Böylece tümüyle insan olarak gelişmenin ana aşamaları şu sırayla karşımıza çıkar:
Bebeklik; Çocukluk; Gençlik; Olgunluk (Yetişkinlik); (Teklifsizlik) İçten Dostluklar Kurma
ve Yaşlılık dönemleri.
Eric H. Linneberg, Bilim dergisindeki makalesinde olayı şöyle betimler: Olgunlaşma
aşamalardan oluşan bir süreç olarak tanımlanabilir. Her bir aşamada gelişen organizma bazı
özel girişleri kabul etmeye muktedirdir. Organizma bu girişleri kendisini yeni bir aşamaya
sokacak şekilde geliştirerek önce bölümlere ayırır ve sonra yeniden birleştirerek bir bütün
haline getirir. Yeni aşama organizmayı yeni ve farklı tipteki girişlere karşı duyarlı kılar. Bu
aşamanın kabulüyle organizma, daha sonraki aşama için değişime uğramış ve farklı girişleri
benimsemek için yol açmıştır.
Olgunlaşmanın her aşaması kararsızdır. Her aşama belirli yönlere doğru değişmek
üzere eğilimlidir, ancak çevreden etkilenecek bir dürtüye gereksinim gösterir.

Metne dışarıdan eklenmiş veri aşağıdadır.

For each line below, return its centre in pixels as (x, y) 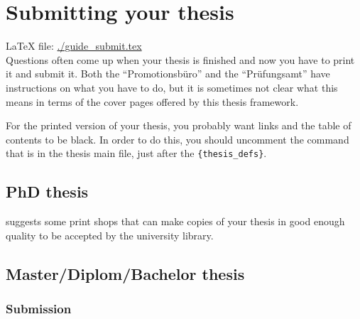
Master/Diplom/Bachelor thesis (125, 273)
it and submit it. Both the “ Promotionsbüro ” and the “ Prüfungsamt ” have (168, 74)
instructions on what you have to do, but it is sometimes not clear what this (172, 87)
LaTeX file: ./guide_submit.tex (74, 46)
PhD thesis (47, 191)
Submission (39, 309)
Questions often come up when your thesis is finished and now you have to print (180, 59)
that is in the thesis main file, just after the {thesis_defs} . (136, 153)
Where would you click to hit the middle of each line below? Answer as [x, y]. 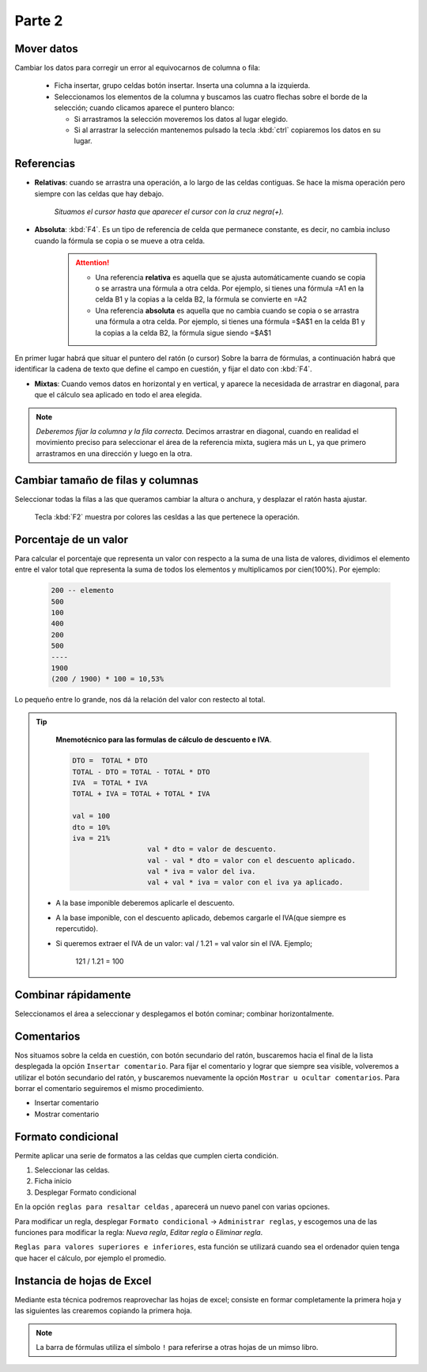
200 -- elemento [83, 591]
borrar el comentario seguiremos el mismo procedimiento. [110, 1089]
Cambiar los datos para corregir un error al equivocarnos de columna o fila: [138, 68]
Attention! [93, 263]
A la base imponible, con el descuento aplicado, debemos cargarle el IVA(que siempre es [201, 918]
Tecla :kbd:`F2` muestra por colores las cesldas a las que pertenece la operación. [167, 517]
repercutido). [77, 929]
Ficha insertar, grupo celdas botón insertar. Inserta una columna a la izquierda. [182, 86]
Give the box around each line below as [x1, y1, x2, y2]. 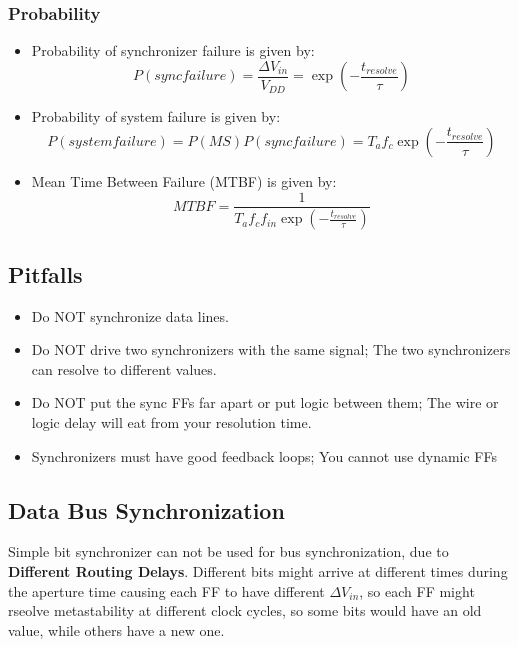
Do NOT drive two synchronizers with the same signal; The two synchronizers [31, 339, 511, 360]
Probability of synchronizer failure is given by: [31, 40, 315, 61]
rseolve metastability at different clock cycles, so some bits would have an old [8, 600, 482, 621]
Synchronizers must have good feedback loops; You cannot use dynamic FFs [31, 445, 497, 466]
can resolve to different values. [31, 358, 217, 379]
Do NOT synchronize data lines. [31, 305, 229, 326]
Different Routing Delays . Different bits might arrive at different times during [8, 560, 508, 581]
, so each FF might [359, 580, 475, 601]

Maslow, yaşamın tüm aşamaları boyunca, büyük bir gücün insanları kişilikte birliğe
tam bir tam bir insan olmaya doğru ittiğini bulmuştur.

GENÇLİK DÖNEMİ
Gençlik aşamasının en dirimsel acınacak özeliği ise, benliğin sezinlenmesiyle birlikte
kişinin yetişkinler ve toplum tarafından hor görülmesi bu nedenle aklının karışması
durumudur.

3
Gençlikte kendimizi sürgün edilmiş, çevreye yabancılaştırılmış ve kalmış olarak
duyumsarız. Yaşamımızdaki diğer kişiler davranışlarımızı, tutarsızlıklarımızı,
küstahlıklarımızı, güvenliklerimizi ve bir anda yapıverdiğimiz yargılamaları anlayamazlar.

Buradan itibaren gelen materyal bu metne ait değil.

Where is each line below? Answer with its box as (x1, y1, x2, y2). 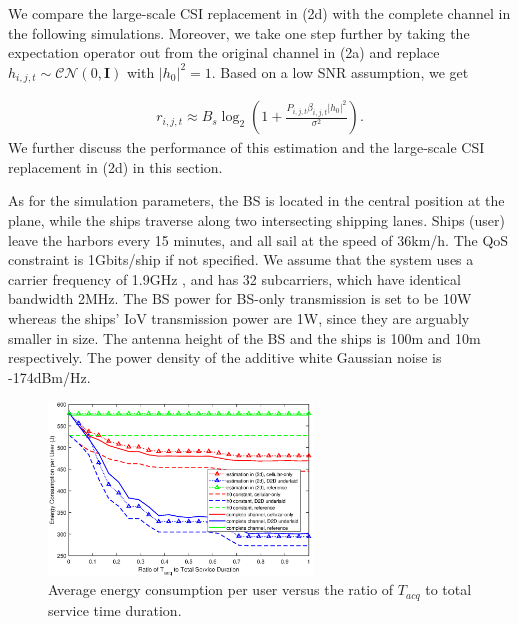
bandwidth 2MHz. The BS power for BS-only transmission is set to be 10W (8, 288, 472, 309)
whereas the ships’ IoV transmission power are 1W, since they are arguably (8, 308, 470, 329)
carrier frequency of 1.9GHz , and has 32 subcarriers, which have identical (8, 268, 461, 289)
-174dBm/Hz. (8, 366, 91, 387)
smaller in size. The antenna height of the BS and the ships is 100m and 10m (8, 327, 481, 348)
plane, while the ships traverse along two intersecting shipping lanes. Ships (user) (8, 210, 505, 231)
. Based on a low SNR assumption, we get (211, 61, 469, 82)
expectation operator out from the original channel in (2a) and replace (8, 42, 440, 63)
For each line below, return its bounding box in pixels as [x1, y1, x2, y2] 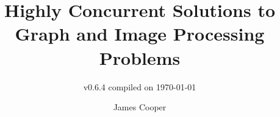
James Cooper [113, 101, 167, 113]
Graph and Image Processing [15, 21, 265, 46]
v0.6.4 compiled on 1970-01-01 [83, 80, 196, 93]
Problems [99, 45, 181, 70]
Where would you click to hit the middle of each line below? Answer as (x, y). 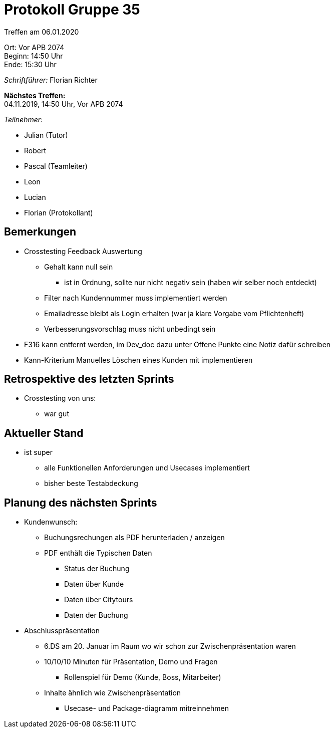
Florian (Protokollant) (59, 212)
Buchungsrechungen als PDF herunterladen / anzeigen (134, 538)
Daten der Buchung (96, 615)
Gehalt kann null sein (79, 267)
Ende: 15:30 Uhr (30, 64)
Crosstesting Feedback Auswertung (83, 251)
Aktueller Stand (44, 433)
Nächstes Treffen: (35, 95)

OLGUNLUK (YETİŞKİNLİK) DÖNEMİ
Sözcük köküne baktığımızda olgun olma, tümüyle büyümüş ve gelişmiş olma,
büyümenin tamamlanmış durumuna karşılık gelir, ama geçirip geride bıraktığımız çocukluk
ve gençlik aşamalarının tersine, olgunluğumuz her zaman gelişecek. Yaşamımızın tüm
gelecek zamanlarında varlığının derecesi ve niteliğiyle tanımlanacaktır.
Olgunluk sevgi ya da bilgi kavramlarına benzer. Sevgi ve bilgiyi kazanmanın sonu
yoktur. Her ikisini de yalnızca yaşamak (ya da denemek) için güçlü bir isteğimiz bulunur.

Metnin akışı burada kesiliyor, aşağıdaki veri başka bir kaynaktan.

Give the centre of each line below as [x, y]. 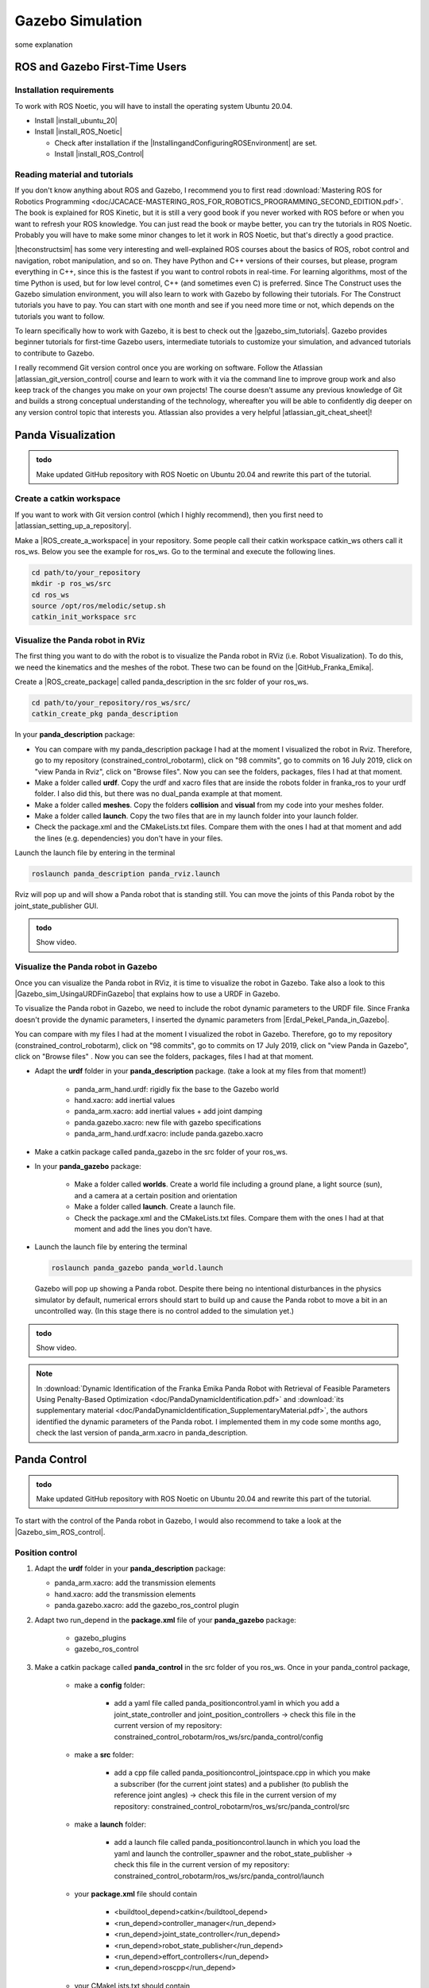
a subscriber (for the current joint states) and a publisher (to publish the [231, 1784]
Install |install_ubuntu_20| [76, 121]
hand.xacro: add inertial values [125, 1101]
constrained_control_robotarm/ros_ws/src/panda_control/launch [219, 1876]
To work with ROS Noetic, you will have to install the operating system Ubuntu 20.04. [154, 106]
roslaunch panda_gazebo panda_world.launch [137, 1268]
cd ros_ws [50, 595]
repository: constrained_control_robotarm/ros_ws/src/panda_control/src [232, 1806]
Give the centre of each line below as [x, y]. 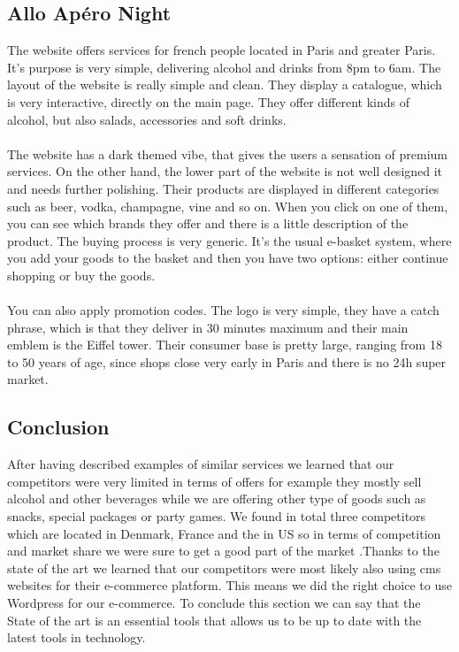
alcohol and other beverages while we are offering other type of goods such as [217, 499]
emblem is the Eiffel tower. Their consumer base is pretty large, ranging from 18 [225, 345]
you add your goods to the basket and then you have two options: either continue [228, 258]
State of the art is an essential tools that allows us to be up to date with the [214, 620]
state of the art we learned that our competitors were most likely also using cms [224, 568]
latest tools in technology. [76, 637]
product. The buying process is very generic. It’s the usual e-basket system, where [229, 240]
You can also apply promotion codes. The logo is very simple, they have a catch [223, 310]

Olgun kişiler üretken olma ve bu üretkenliklerini başkalarına verme yolunda içten
isteklere sahiptirler.
Otto Rank’ın deyişiyle bir “sanatçı” gibi yaşarlar.
Birlikte yaşamakta oldukları kişilerle bütünüyle fikir birliği halinde bulunmasalar da,
içinde yaşadıkları dünya ve topluma özen gösterir, saygı duyar ve değer verirler.
Şu halde temelde, tümüyle olgun insanlar sürekli gelişme halindedir çünkü
gelişmenin bir amaç değil, daha çok bir işlem olduğunu; olgunluğun
temelinde yaratıcı ve sorumluluk yüklü seçenekler yattığını sezinlerler.
Olgun kişinin temel yeteneği, başkalarıyla “koşulsuz” olarak derin, içten ve anlam
dolu ilişkiler kurabilmesindedir. Böyle kişiler sevecen, sevgi dolu ve cinselliğe karşılık veren,
toplum içinde yaşamayı seven, arkadaşları olan ve toplum içinde yaşama duygusuna sahip
insanlardır. Üretkendirler, kendilerini işlerine adarlar. Kendilerini ve başkalarını olduğu
kadar, içinde yaşadıkları toplumu da geliştirmek için değişikliklere kucak açarlar.
TEKLİFSİZ (İÇTEN) DOSTLUKLAR KURMA DÖNEMİ
Buda’lar ve İsa’lar tamam olarak doğmuşlardır.
Onlar n e sevgiyi arar ne de sevgi verirler; çünkü sevginin ta kendisidirler.
Ama tekrar tekrar doğan bizler sevginin anlamını keşfetmeli,
bir çiçeğin güzellik içinde yaşadığı gibi sevgiyi yaşamayı öğrenmeliyiz.
Henri Miller
Çoğu birey için insanlardan yalıtılmış olmak korkutucudur. İnsanlarla birlikte olma ve
ilişkilerimizi destekleme yolunda güçlü bir gereksinim duyarız.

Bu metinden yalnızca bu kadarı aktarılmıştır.